> _Your instructions_
The records that follow are to be transcribed in full, without their images.

> _Available data_
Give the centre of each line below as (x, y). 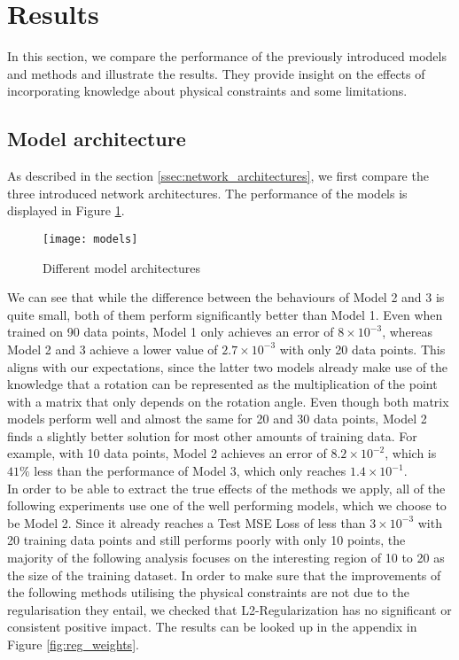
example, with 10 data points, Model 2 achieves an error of (167, 453)
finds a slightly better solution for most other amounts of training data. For (212, 435)
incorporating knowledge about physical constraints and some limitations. (207, 91)
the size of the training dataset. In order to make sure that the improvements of (224, 575)
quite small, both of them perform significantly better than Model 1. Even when (225, 314)
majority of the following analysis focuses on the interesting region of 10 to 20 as (226, 558)
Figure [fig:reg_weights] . (73, 644)
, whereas (408, 332)
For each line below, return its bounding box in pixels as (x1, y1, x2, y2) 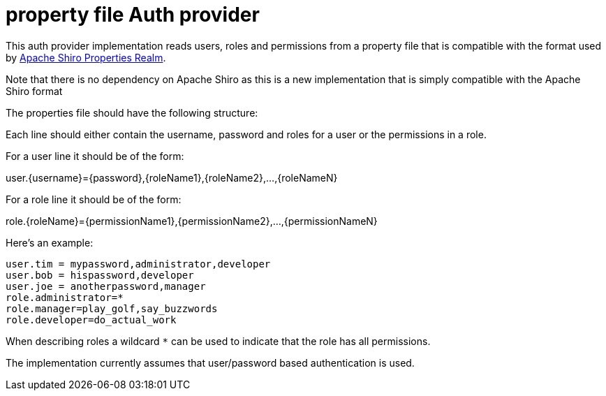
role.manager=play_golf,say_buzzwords (6, 302, 218, 314)
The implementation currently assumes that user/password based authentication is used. (6, 356, 415, 369)
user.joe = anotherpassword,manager (6, 280, 206, 292)
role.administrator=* (6, 291, 124, 303)
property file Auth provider (6, 3, 260, 27)
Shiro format (6, 85, 63, 97)
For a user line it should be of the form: (6, 149, 184, 162)
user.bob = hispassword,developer (6, 269, 194, 281)
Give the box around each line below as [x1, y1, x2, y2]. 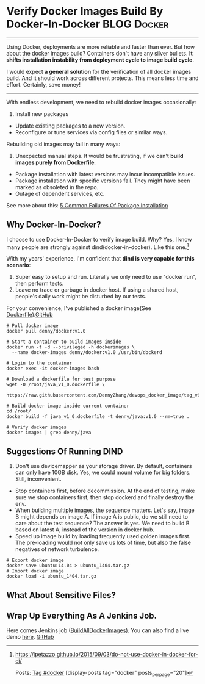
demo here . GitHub [6, 633, 54, 641]
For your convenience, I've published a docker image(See [6, 304, 151, 312]
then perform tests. [15, 279, 64, 287]
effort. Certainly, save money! [6, 81, 81, 88]
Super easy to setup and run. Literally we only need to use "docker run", [15, 273, 197, 281]
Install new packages [15, 110, 69, 117]
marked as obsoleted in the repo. [15, 183, 99, 190]
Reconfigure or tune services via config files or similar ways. [15, 128, 168, 135]
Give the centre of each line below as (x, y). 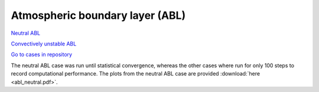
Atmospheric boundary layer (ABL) (98, 15)
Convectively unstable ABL (44, 44)
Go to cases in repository (42, 55)
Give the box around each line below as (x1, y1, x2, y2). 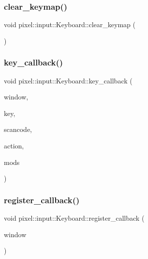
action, (4, 141, 24, 150)
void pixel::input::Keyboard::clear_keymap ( (4, 19, 135, 30)
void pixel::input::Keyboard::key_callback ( (4, 75, 133, 85)
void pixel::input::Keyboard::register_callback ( (4, 213, 145, 223)
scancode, (4, 124, 32, 134)
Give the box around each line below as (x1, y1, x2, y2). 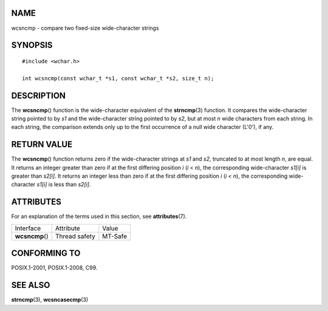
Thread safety (55, 232, 95, 240)
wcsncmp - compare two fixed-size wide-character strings (11, 24, 159, 32)
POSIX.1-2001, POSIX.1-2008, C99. (11, 264, 98, 271)
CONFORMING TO (11, 248, 81, 259)
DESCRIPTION (11, 90, 66, 100)
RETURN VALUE (11, 139, 73, 150)
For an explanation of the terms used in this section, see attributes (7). (11, 213, 187, 220)
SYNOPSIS (11, 40, 53, 51)
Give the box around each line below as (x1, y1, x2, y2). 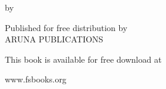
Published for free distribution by (5, 21, 128, 33)
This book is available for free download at (5, 53, 162, 65)
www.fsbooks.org (5, 73, 67, 85)
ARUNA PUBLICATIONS (5, 33, 104, 45)
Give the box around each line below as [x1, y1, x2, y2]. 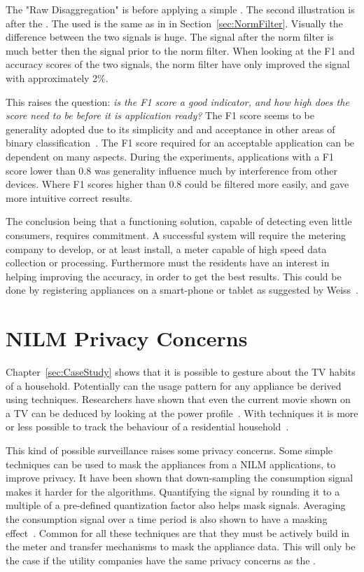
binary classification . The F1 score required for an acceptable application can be [6, 135, 355, 150]
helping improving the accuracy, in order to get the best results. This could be [6, 268, 342, 283]
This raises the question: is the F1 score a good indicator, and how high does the [6, 94, 349, 109]
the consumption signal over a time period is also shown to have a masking [6, 511, 328, 526]
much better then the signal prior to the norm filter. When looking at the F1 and [6, 43, 355, 57]
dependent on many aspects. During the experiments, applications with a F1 [6, 149, 335, 163]
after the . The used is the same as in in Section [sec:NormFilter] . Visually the [6, 15, 343, 30]
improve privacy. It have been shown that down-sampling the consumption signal [6, 470, 353, 485]
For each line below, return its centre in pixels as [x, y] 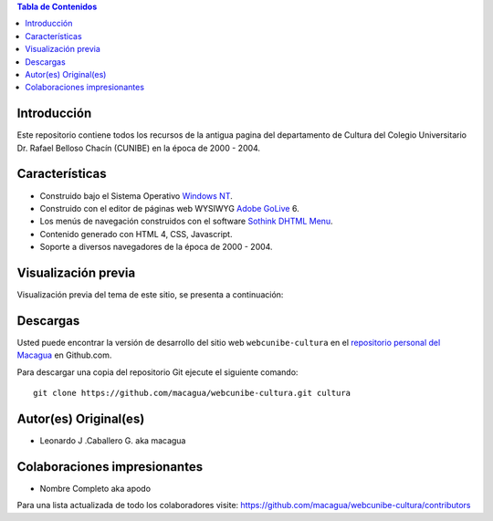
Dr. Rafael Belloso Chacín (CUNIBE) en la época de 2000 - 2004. [138, 148]
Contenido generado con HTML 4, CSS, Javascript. [136, 234]
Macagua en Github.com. [64, 355]
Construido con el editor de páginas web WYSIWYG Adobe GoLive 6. [170, 208]
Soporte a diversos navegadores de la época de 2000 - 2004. [156, 247]
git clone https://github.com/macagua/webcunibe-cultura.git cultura [192, 393]
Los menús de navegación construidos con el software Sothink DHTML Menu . [186, 221]
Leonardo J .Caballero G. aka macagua [113, 441]
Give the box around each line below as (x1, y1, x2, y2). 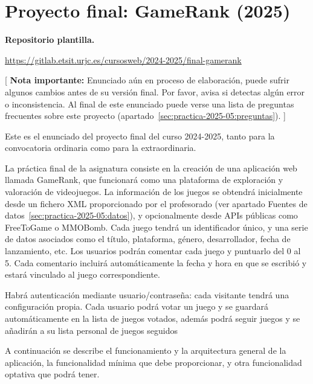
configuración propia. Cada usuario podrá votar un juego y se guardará (5, 300, 269, 313)
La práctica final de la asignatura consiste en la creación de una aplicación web (5, 161, 297, 174)
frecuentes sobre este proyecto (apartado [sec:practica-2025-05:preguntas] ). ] (5, 109, 286, 122)
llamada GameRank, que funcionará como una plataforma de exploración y (5, 173, 283, 186)
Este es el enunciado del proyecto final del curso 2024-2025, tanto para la (5, 129, 275, 142)
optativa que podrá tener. (5, 368, 100, 380)
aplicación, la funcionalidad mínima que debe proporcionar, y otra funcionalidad (5, 356, 302, 368)
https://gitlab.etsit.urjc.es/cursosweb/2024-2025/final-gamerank (5, 53, 242, 66)
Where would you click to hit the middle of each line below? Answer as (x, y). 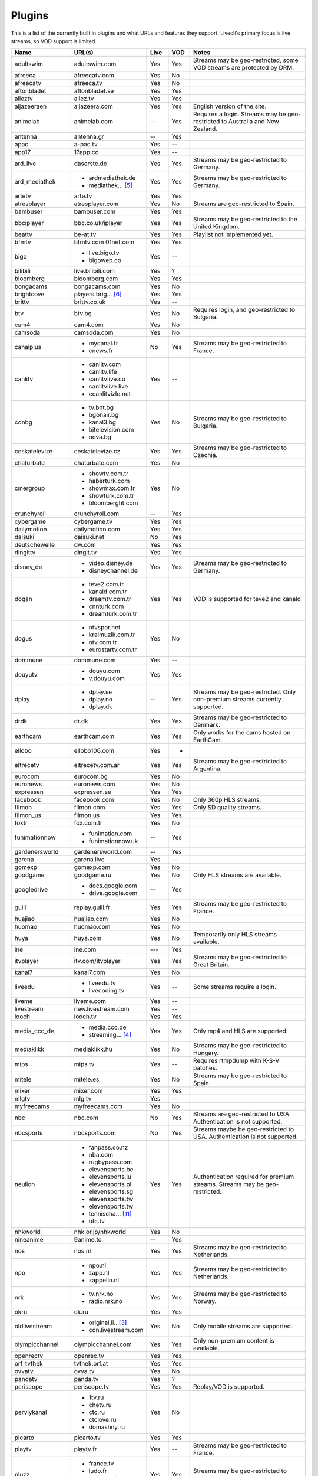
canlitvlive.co (107, 379)
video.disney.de (111, 563)
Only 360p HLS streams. (227, 800)
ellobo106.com (94, 751)
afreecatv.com (94, 76)
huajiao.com (91, 919)
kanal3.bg (102, 422)
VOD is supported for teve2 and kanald (247, 599)
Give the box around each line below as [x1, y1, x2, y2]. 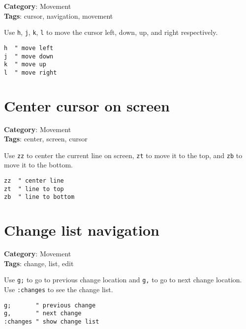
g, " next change [4, 310, 82, 317]
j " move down [4, 53, 54, 60]
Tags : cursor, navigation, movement [4, 10, 113, 21]
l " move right [4, 69, 57, 76]
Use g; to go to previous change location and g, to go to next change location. [4, 274, 242, 285]
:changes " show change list [4, 318, 99, 325]
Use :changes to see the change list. [4, 284, 113, 294]
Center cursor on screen [4, 95, 170, 115]
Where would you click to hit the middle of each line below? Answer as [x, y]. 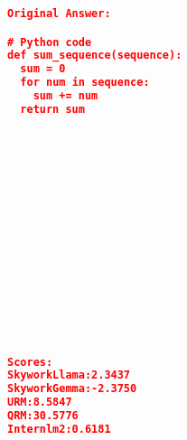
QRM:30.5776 [43, 416]
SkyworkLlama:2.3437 [69, 375]
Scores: [30, 362]
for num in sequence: [85, 83]
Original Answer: [59, 14]
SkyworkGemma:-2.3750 [72, 389]
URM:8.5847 [40, 403]
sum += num [65, 96]
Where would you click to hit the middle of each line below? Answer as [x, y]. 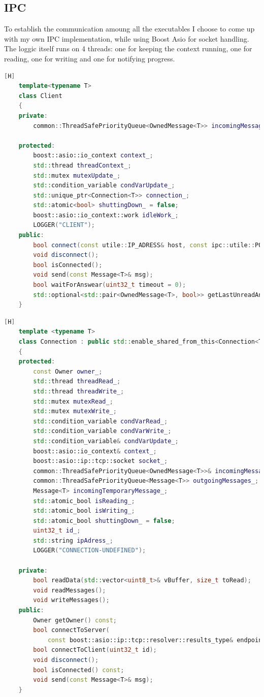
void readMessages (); [70, 590]
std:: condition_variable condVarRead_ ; [101, 421]
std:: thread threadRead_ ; [77, 381]
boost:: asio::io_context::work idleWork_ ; [106, 215]
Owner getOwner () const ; [75, 620]
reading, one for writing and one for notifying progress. [90, 58]
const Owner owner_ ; [68, 371]
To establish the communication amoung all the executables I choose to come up [129, 29]
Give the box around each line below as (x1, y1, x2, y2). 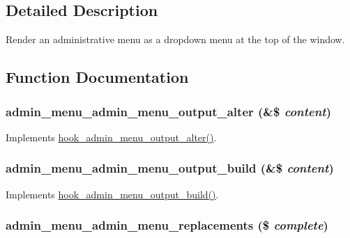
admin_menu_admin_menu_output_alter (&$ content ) (6, 102, 331, 120)
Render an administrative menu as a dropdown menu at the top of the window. (6, 32, 345, 47)
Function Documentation (6, 66, 189, 88)
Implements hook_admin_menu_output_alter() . (6, 129, 217, 144)
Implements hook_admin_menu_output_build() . (6, 187, 219, 201)
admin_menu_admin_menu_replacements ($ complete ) (6, 216, 328, 234)
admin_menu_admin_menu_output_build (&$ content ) (6, 159, 334, 177)

> _Task result_
Give the centre of each line below as (x, y). 
example, with 10 data points, Model 2 achieves an error of (167, 453)
finds a slightly better solution for most other amounts of training data. For (212, 435)
incorporating knowledge about physical constraints and some limitations. (207, 91)
the size of the training dataset. In order to make sure that the improvements of (224, 575)
quite small, both of them perform significantly better than Model 1. Even when (225, 314)
majority of the following analysis focuses on the interesting region of 10 to 20 as (226, 558)
Figure [fig:reg_weights] . (73, 644)
, whereas (408, 332)
For each line below, return its bounding box in pixels as (x1, y1, x2, y2) 
role.manager=play_golf,say_buzzwords (6, 302, 218, 314)
The implementation currently assumes that user/password based authentication is used. (6, 356, 415, 369)
user.joe = anotherpassword,manager (6, 280, 206, 292)
role.administrator=* (6, 291, 124, 303)
property file Auth provider (6, 3, 260, 27)
Shiro format (6, 85, 63, 97)
For a user line it should be of the form: (6, 149, 184, 162)
user.bob = hispassword,developer (6, 269, 194, 281)
Give the box around each line below as [x1, y1, x2, y2]. 
demo here . GitHub [6, 633, 54, 641]
For your convenience, I've published a docker image(See [6, 304, 151, 312]
then perform tests. [15, 279, 64, 287]
effort. Certainly, save money! [6, 81, 81, 88]
Super easy to setup and run. Literally we only need to use "docker run", [15, 273, 197, 281]
Install new packages [15, 110, 69, 117]
marked as obsoleted in the repo. [15, 183, 99, 190]
Reconfigure or tune services via config files or similar ways. [15, 128, 168, 135]
Give the centre of each line below as (x, y). 
Atmospheric boundary layer (ABL) (98, 15)
Convectively unstable ABL (44, 44)
Go to cases in repository (42, 55)
Give the box around each line below as (x1, y1, x2, y2). 
action, (4, 141, 24, 150)
void pixel::input::Keyboard::clear_keymap ( (4, 19, 135, 30)
void pixel::input::Keyboard::key_callback ( (4, 75, 133, 85)
void pixel::input::Keyboard::register_callback ( (4, 213, 145, 223)
scancode, (4, 124, 32, 134)
Give the box around each line below as (x1, y1, x2, y2). 
Thread safety (55, 232, 95, 240)
wcsncmp - compare two fixed-size wide-character strings (11, 24, 159, 32)
POSIX.1-2001, POSIX.1-2008, C99. (11, 264, 98, 271)
CONFORMING TO (11, 248, 81, 259)
DESCRIPTION (11, 90, 66, 100)
RETURN VALUE (11, 139, 73, 150)
For an explanation of the terms used in this section, see attributes (7). (11, 213, 187, 220)
SYNOPSIS (11, 40, 53, 51)
Give the box around each line below as (x1, y1, x2, y2). 
Published for free distribution by (5, 21, 128, 33)
This book is available for free download at (5, 53, 162, 65)
www.fsbooks.org (5, 73, 67, 85)
ARUNA PUBLICATIONS (5, 33, 104, 45)
Give the box around each line below as [x1, y1, x2, y2]. 
binary classification . The F1 score required for an acceptable application can be [6, 135, 355, 150]
helping improving the accuracy, in order to get the best results. This could be [6, 268, 342, 283]
This raises the question: is the F1 score a good indicator, and how high does the [6, 94, 349, 109]
the consumption signal over a time period is also shown to have a masking [6, 511, 328, 526]
much better then the signal prior to the norm filter. When looking at the F1 and [6, 43, 355, 57]
dependent on many aspects. During the experiments, applications with a F1 [6, 149, 335, 163]
after the . The used is the same as in in Section [sec:NormFilter] . Visually the [6, 15, 343, 30]
improve privacy. It have been shown that down-sampling the consumption signal [6, 470, 353, 485]
For each line below, return its centre in pixels as [x, y] 
Dr. Rafael Belloso Chacín (CUNIBE) en la época de 2000 - 2004. [138, 148]
Contenido generado con HTML 4, CSS, Javascript. [136, 234]
Macagua en Github.com. [64, 355]
Construido con el editor de páginas web WYSIWYG Adobe GoLive 6. [170, 208]
Soporte a diversos navegadores de la época de 2000 - 2004. [156, 247]
git clone https://github.com/macagua/webcunibe-cultura.git cultura [192, 393]
Los menús de navegación construidos con el software Sothink DHTML Menu . [186, 221]
Leonardo J .Caballero G. aka macagua [113, 441]
Give the box around each line below as (x1, y1, x2, y2). 
configuración propia. Cada usuario podrá votar un juego y se guardará (5, 300, 269, 313)
La práctica final de la asignatura consiste en la creación de una aplicación web (5, 161, 297, 174)
frecuentes sobre este proyecto (apartado [sec:practica-2025-05:preguntas] ). ] (5, 109, 286, 122)
llamada GameRank, que funcionará como una plataforma de exploración y (5, 173, 283, 186)
Este es el enunciado del proyecto final del curso 2024-2025, tanto para la (5, 129, 275, 142)
optativa que podrá tener. (5, 368, 100, 380)
aplicación, la funcionalidad mínima que debe proporcionar, y otra funcionalidad (5, 356, 302, 368)
https://gitlab.etsit.urjc.es/cursosweb/2024-2025/final-gamerank (5, 53, 242, 66)
Where would you click to hit the middle of each line below? Answer as (x, y). 
canlitvlive.co (107, 379)
video.disney.de (111, 563)
Only 360p HLS streams. (227, 800)
ellobo106.com (94, 751)
afreecatv.com (94, 76)
huajiao.com (91, 919)
kanal3.bg (102, 422)
VOD is supported for teve2 and kanald (247, 599)
Give the box around each line below as [x1, y1, x2, y2]. 
g, " next change [4, 310, 82, 317]
j " move down [4, 53, 54, 60]
Tags : cursor, navigation, movement [4, 10, 113, 21]
l " move right [4, 69, 57, 76]
Use g; to go to previous change location and g, to go to next change location. [4, 274, 242, 285]
:changes " show change list [4, 318, 99, 325]
Use :changes to see the change list. [4, 284, 113, 294]
Center cursor on screen [4, 95, 170, 115]
Where would you click to hit the middle of each line below? Answer as [x, y]. 
QRM:30.5776 [43, 416]
SkyworkLlama:2.3437 [69, 375]
Scores: [30, 362]
for num in sequence: [85, 83]
Original Answer: [59, 14]
SkyworkGemma:-2.3750 [72, 389]
URM:8.5847 [40, 403]
sum += num [65, 96]
Where would you click to hit the middle of each line below? Answer as [x, y]. 
void readMessages (); [70, 590]
std:: condition_variable condVarRead_ ; [101, 421]
std:: thread threadRead_ ; [77, 381]
boost:: asio::io_context::work idleWork_ ; [106, 215]
Owner getOwner () const ; [75, 620]
reading, one for writing and one for notifying progress. [90, 58]
const Owner owner_ ; [68, 371]
To establish the communication amoung all the executables I choose to come up [129, 29]
Give the box around each line below as (x1, y1, x2, y2). 
admin_menu_admin_menu_output_alter (&$ content ) (6, 102, 331, 120)
Render an administrative menu as a dropdown menu at the top of the window. (6, 32, 345, 47)
Function Documentation (6, 66, 189, 88)
Implements hook_admin_menu_output_alter() . (6, 129, 217, 144)
Implements hook_admin_menu_output_build() . (6, 187, 219, 201)
admin_menu_admin_menu_replacements ($ complete ) (6, 216, 328, 234)
admin_menu_admin_menu_output_build (&$ content ) (6, 159, 334, 177)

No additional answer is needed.